Document digitization in legacy mode uses a variety of third-party OCR processors to achieve best results. Digitization settings are interdependent, so your digitization requirements—for example, print versus handwritten text—impact which languages are supported.

Default language set

By default, digitization is supported only for languages that use Latin characters (a, b, c…) in the Azure AI Vision Read container or Microsoft Read model, depending on your digitization settings and documents.

Common languages within these lists that use non-Latin characters—and thus aren’t supported by default—include Arabic, Bengali, Chinese Simplified, Chinese Traditional, Greek, Hebrew, Hindi, Japanese, Korean, Russian, Thai, and Urdu.

Standard non-Latin language set

Commercial & Enterprise

The standard non-Latin language set supports all languages in the Azure AI Vision Read container or Microsoft Read model, depending on your settings and documents.

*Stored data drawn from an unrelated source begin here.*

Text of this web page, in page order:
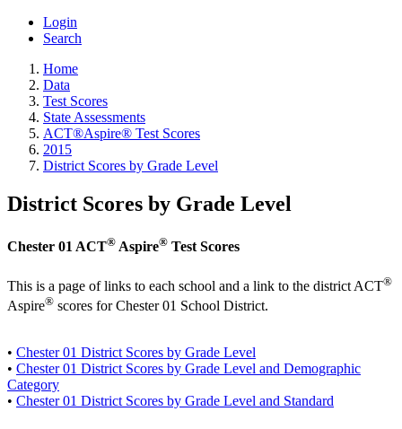
Login
Search
Home
Data
Test Scores
State Assessments
ACT®Aspire® Test Scores
2015
District Scores by Grade Level
District Scores by Grade Level
Chester 01 ACT® Aspire® Test Scores
This is a page of links to each school and a link to the district ACT®
Aspire® scores for Chester 01 School District.
• Chester 01 District Scores by Grade Level
• Chester 01 District Scores by Grade Level and Demographic
Category
• Chester 01 District Scores by Grade Level and Standard
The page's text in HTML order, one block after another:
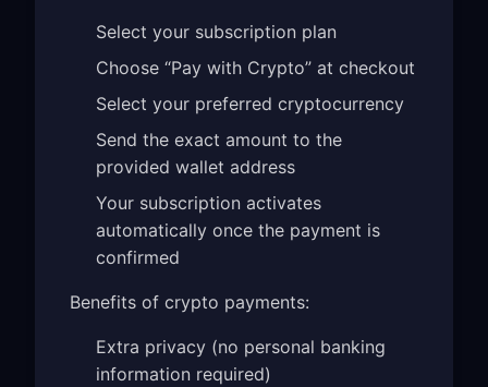
Select your subscription plan
Choose “Pay with Crypto” at checkout
Select your preferred cryptocurrency
Send the exact amount to the
provided wallet address
Your subscription activates
automatically once the payment is
confirmed
Benefits of crypto payments:
Extra privacy (no personal banking
information required)
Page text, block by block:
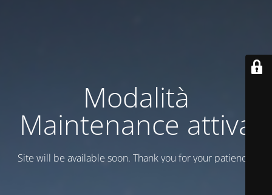
Modalità
Maintenance attiva
Site will be available soon. Thank you for your patience!
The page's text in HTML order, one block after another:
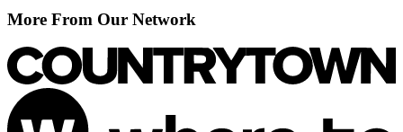
More From Our Network
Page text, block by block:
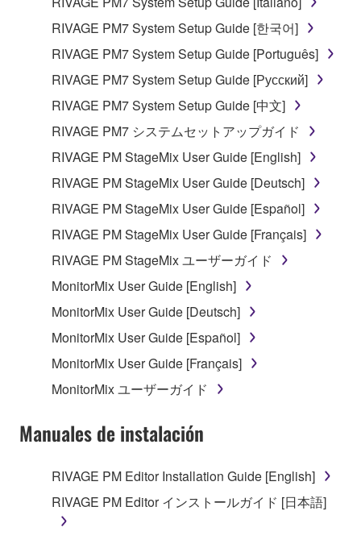
RIVAGE PM7 System Setup Guide [한국어]
RIVAGE PM7 System Setup Guide [Português]
RIVAGE PM7 System Setup Guide [Русский]
RIVAGE PM7 System Setup Guide [中文]
RIVAGE PM7 システムセットアップガイド
RIVAGE PM StageMix User Guide [English]
RIVAGE PM StageMix User Guide [Deutsch]
RIVAGE PM StageMix User Guide [Español]
RIVAGE PM StageMix User Guide [Français]
RIVAGE PM StageMix ユーザーガイド
MonitorMix User Guide [English]
MonitorMix User Guide [Deutsch]
MonitorMix User Guide [Español]
MonitorMix User Guide [Français]
MonitorMix ユーザーガイド
Manuales de instalación
RIVAGE PM Editor Installation Guide [English]
RIVAGE PM Editor インストールガイド [日本語]
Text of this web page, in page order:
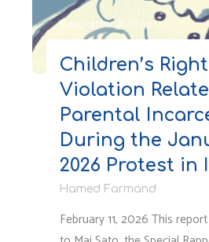
Newsletter & Reports
Children’s
Violation
Parental
During the
2026 Protest in
Hamed Farmand
February 11, 2026 This

Advanced non-Latin language set

Enterprise

The advanced non-Latin language set fully supports all languages in the Google Cloud Vision API.

Compared to the standard non-Latin language set, the advanced set adds supports for Armenian, Bengali, Greek, Gujarati, Hebrew, Kannada, Khmer, Lao, Latvian, Macedonian, Malayalam, Tagalog, Tamil, Telugu, Thai, Ukrainian, Vietnamese, and Yiddish.